True Confessions is a 1981 American neo-noir[3] crime drama film directed by Ulu Grosbard and starring Robert De Niro and Robert Duvall as the brothers Spellacy, a priest and police detective. Produced by Chartoff-Winkler Productions, it is adapted from the novel of the same name by John Gregory Dunne, loosely based on the Black Dahlia murder case of 1947. Dunne wrote the screenplay with his wife, novelist Joan Didion. The film was released on September 25, 1981, receiving generally positive reviews from critics.

Plot[edit]

In 1948, Rev. Desmond Spellacy is a young Roman Catholic monsignor in the Los Angeles archdiocese. His older brother Tom is a homicide detective with the Los Angeles Police Department.

Des is known for his skill at developing church projects while keeping down costs. He sometimes cuts a corner, overlooking the shady side of construction mogul Jack Amsterdam, a lay Catholic who uses his ties to Des for the congregation's benefit but mainly for his own.

One day in Los Angeles, Lois Fazenda, a young woman, is found murdered, her body cut in two in a vacant lot. Tom and his partner, Frank Crotty, are put in charge of the case. Fazenda is labeled "the Virgin Tramp" by the press for apparently being both a Catholic and a prostitute, turning it into a sensational case.

Tom's investigation leads him to Brenda Samuels, a madam. Tom was acquainted with Brenda years earlier while working as a bagman for Amsterdam, whose corruption extends to the local prostitution ring.

Brenda called the police to report the death of a Catholic priest while he was having sex with one of her prostitutes. While there, Brenda reproaches Tom for doing nothing for her while she was sent to prison for running one of Jack's whorehouses. Tom later believes Fazenda appeared in a stag film and obtains a copy. He and Frank notice that one of the girls in the movie was present at Brenda's brothel on the day they came to retrieve the philandering priest.

Tom now wants Brenda's help in tracking down the girl who made the movie with Fazenda. Frank spots the girl days later being taken into the jail entrance after a roundup. They learn that Fazenda was a favorite of Standard, a porno movie director, because of her tattoo. Standard did his filming in a deserted army post in the foothills outside Los Angeles.
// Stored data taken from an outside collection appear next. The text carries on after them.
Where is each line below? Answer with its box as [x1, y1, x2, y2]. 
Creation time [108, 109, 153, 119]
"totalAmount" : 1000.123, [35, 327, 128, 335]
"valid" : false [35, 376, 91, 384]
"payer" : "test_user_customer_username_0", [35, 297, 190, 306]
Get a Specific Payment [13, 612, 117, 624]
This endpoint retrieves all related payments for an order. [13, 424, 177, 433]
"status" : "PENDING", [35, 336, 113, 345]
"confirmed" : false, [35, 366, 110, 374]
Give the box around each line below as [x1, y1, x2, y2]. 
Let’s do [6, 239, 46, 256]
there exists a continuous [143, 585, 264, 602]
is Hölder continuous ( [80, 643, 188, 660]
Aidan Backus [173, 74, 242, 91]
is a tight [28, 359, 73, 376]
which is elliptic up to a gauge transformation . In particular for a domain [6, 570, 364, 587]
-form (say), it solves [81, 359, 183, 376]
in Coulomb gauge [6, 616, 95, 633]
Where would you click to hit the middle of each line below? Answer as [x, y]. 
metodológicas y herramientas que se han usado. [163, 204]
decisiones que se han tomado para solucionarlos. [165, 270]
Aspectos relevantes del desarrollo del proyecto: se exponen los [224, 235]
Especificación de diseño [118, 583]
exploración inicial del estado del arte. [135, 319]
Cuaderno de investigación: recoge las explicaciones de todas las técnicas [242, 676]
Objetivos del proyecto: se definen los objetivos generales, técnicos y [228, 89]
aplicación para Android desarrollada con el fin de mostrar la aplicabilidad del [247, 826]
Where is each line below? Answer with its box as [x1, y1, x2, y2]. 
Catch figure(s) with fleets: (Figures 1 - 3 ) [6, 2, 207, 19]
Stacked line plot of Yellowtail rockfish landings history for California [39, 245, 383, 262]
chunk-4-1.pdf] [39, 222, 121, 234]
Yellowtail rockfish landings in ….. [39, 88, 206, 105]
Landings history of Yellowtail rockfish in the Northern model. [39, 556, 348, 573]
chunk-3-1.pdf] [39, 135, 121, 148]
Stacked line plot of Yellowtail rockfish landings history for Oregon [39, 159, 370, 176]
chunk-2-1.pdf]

At lunch with his brother, Tom provokes Amsterdam with secret facts about Amsterdam's dark side, which makes the Monsignor uncomfortable. Des tells the Cardinal the time has come to cut church ties with Amsterdam for good. Des discusses "getting rid of Jack" with his cronies who remind him that such a thing would not be easily done. Sonny, a corrupt city council member and mortician, proposes that they give Jack a salutation dinner.

Tom Spellacy's anger builds as his brother organizes a Catholic "layman of the year" banquet for Amsterdam as a gesture of appreciation before ending the church's relationship with him. Tom walks up to Amsterdam at the banquet and pulls off his sash while shouting: "Were you wearing this when you were banging Lois Fazenda?" Jack attacks Tom and they scream obscenities at each other.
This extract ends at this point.